Mientras los vascos son un pueblo convencido mediante pactos y juramentos, los catalanes son un pueblo vencido, de modo que, mientras en los primeros sus protestas son recibidas con admiración como refrendo de su autonomía, en estos otros se percibe como acción rebelde y levantisca para cuyo sometimiento no se ahorran medios como el insulto. Y así, si el vasco es un pueblo envidiado, el catalán es un pueblo insultado, donde el insulto tiene como finalidad principal provocar su desprestigio, propiciar su aislamiento y generar el rechazo general. Así, los catalanes son tildados de agarrados, maleducados, huraños… Por decirlo de alguna manera, el pueblo catalán ha heredado el San Benito histórico de Judíos y moriscos en su día expulsados del territorio, que en principio les hubiera correspondido a los recién llegados gitanos.
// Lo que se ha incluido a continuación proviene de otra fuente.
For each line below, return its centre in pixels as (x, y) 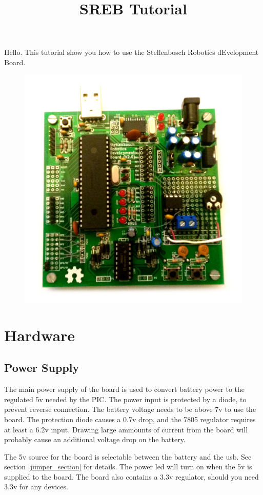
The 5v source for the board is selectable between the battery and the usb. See (128, 456)
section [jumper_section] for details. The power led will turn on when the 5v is (128, 467)
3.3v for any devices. (36, 487)
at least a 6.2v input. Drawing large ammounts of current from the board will (126, 429)
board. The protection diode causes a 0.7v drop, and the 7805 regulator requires (130, 419)
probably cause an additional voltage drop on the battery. (95, 439)
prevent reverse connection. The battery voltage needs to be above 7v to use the (130, 409)
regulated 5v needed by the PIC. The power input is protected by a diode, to (125, 399)
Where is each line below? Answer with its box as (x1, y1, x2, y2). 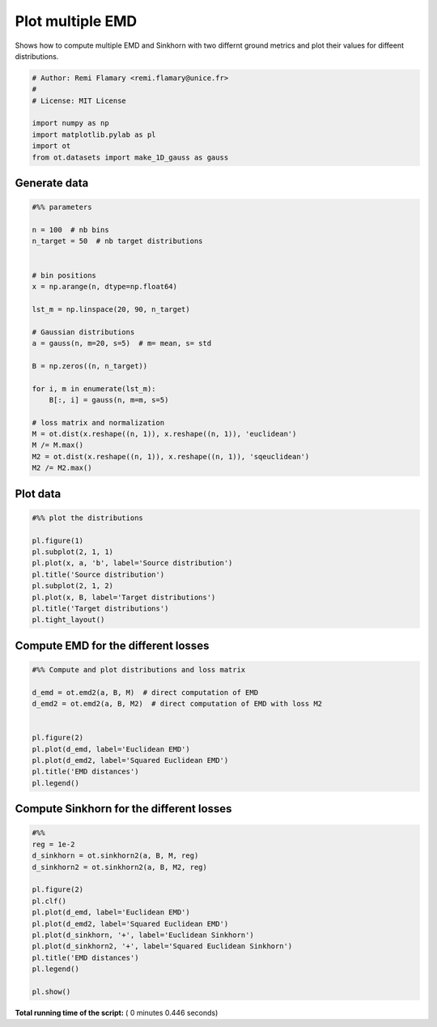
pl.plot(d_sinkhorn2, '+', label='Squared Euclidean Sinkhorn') (32, 942, 293, 951)
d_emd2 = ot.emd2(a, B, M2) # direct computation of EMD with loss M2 (32, 699, 323, 709)
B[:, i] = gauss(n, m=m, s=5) (49, 395, 169, 404)
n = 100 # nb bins (32, 225, 109, 235)
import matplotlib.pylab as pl (32, 130, 157, 139)
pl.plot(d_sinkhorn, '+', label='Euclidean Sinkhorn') (32, 930, 254, 940)
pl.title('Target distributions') (32, 603, 169, 613)
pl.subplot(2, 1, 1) (32, 548, 113, 556)

Muy distinto es el caso de los gallegos, quienes sencillamente son despreciados sin padecer la envidia ni el insulto. Se trata de un desprecio absoluto cuya raíz estriba en su presunta inferioridad sociocultural, un desprecio genuino que no se toma la molestia ni de explicitarlo; simplemente se da por hecho. Por este motivo, no existen exclamaciones como las apuntadas para vascos y catalanes, referidas a los gallegos.
Y si los gallegos son íntimamente despreciados, los andaluces, ¡estos sí! además son abiertamente ridiculizados, no por adjudicárseles una condición de inferioridad cultural, cuanto por haber sido conquistados. La mejor prueba la tenemos en que nadie se ríe de los acentos vasco, gallego o catalán y en cambio todos conocemos los chistes y mofas a costa del ceceo y el seseo. Y esto sucede porque mientras se vence a un semejante como ha podido ser el caso de los catalanes, se conquista a un extraño.
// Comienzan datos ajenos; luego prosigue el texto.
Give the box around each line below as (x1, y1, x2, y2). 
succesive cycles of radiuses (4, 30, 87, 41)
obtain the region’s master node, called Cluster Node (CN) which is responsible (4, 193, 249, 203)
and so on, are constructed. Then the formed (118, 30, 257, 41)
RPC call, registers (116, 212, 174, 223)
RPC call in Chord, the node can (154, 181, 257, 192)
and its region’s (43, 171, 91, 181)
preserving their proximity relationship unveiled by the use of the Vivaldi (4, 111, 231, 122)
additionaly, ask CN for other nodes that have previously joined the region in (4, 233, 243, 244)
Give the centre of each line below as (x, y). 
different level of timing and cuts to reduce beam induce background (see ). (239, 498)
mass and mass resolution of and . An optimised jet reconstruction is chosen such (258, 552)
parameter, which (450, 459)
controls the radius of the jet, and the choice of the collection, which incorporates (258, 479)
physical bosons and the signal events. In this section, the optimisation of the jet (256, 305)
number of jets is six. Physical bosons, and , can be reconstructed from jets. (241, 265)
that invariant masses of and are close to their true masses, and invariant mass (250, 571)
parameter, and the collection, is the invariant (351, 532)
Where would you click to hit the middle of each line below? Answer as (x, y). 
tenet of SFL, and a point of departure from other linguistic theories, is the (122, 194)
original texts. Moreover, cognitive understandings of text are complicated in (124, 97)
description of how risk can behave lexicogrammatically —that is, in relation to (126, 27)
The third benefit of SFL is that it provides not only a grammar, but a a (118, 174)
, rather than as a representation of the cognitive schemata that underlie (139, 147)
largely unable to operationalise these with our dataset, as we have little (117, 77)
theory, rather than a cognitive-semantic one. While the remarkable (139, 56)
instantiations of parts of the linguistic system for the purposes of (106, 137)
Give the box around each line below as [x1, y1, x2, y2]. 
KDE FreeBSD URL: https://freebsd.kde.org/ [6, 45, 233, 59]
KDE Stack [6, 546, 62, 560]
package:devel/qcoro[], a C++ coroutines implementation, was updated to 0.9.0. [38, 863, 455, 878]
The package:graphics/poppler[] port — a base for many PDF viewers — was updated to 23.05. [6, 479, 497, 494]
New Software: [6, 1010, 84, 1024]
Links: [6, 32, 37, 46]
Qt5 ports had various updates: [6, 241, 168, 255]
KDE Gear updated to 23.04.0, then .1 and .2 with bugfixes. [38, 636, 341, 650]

Aragoneses y navarros, por distintos motivos históricos han sufrido la suerte de los segundones en la aristocracia, es decir, han sido marginados de lo sustancial, si bien, reconociéndoles con cierta guasa su carácter noble y afable, que traducido a castellano viejo, es tanto como llamarles tontos.
Portugal, como otras identidades peninsulares aquí no citadas, sencillamente ha sido del todo ninguneada desde Felipe II. Para apreciarse lo que digo, baste comparar su situación con la de los gabachos, franchutes y chovinistas de los franceses. A lo más que pueden aspirar los portugueses, es a participar del secreto desprecio de los gallegos con quienes siempre se les tiene asociados mentalmente.
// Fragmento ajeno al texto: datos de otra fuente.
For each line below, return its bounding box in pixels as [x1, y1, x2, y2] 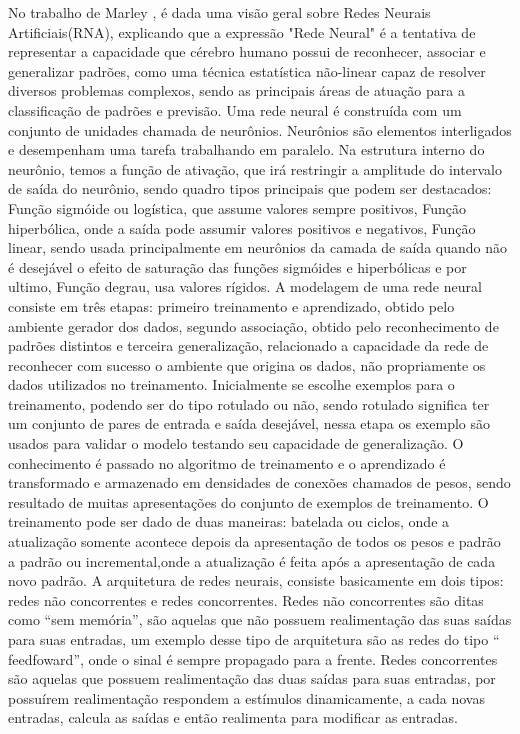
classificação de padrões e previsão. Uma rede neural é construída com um [8, 99, 462, 120]
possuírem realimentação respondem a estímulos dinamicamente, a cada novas [8, 687, 485, 708]
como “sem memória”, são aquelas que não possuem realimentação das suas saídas [8, 609, 512, 630]
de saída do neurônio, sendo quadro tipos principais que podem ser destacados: [8, 178, 492, 199]
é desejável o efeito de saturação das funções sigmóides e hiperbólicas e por [8, 256, 467, 277]
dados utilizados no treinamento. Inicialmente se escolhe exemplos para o [8, 374, 455, 395]
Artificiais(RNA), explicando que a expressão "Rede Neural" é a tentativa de [8, 21, 476, 42]
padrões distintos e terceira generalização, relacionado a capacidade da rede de [8, 335, 489, 356]
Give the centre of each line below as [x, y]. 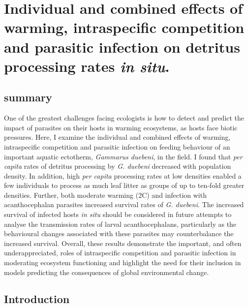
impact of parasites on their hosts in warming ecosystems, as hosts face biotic [121, 127]
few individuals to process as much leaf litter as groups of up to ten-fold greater [124, 185]
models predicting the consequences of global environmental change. [107, 272]
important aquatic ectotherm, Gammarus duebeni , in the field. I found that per [123, 156]
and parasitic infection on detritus [122, 46]
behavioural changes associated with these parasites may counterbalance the [119, 233]
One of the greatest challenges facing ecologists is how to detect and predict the [124, 118]
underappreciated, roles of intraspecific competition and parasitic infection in [120, 253]
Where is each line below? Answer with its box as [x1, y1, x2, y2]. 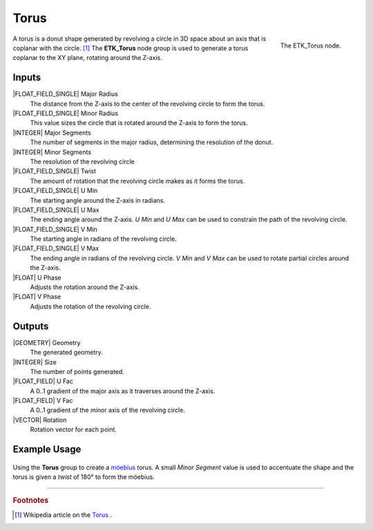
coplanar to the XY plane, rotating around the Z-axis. [12, 54, 162, 62]
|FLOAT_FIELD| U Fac [12, 377, 74, 386]
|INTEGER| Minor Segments [12, 148, 92, 156]
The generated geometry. [30, 349, 103, 357]
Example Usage [12, 444, 82, 455]
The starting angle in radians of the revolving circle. [30, 235, 177, 243]
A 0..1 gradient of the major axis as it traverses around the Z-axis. [30, 386, 216, 395]
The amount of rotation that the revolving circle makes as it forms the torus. [30, 177, 245, 185]
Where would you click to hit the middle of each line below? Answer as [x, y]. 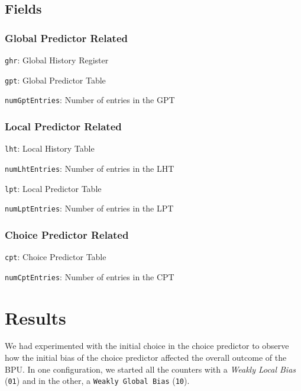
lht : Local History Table [50, 148]
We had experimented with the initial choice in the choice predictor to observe [147, 346]
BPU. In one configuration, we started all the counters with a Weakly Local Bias [150, 369]
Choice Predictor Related [67, 234]
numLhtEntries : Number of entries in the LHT [90, 168]
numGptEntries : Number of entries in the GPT [90, 100]
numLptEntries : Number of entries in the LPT [89, 208]
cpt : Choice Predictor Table [56, 257]

Esta proyección y percepción castellana de la envidia, el insulto, el desprecio, la caricatura y el ninguneo de los demás pueblos que forman parte de la península ibérica, también le pasa factura a los castellanos y más concretamente a los Madrileños que capitalizan su poder vertebrador, quienes ciertamente, parecen ajenos a la envidia de los otros, a sus insultos sistemáticos, a su desprecio estructural, al escarnio de su cultura, a la marginación de sus costumbres o al imposible ninguneo de su omnímoda presencia legal, institucional, lingüística, cultural, deportiva…; en cambio son profundamente odiados por todos los demás.
En la medida que tomemos conciencia de esta pintoresca realidad psicoemocional y lo deseemos cambiar, estaremos en mejores condiciones para alcanzar un mejor marco de convivencia que el actual.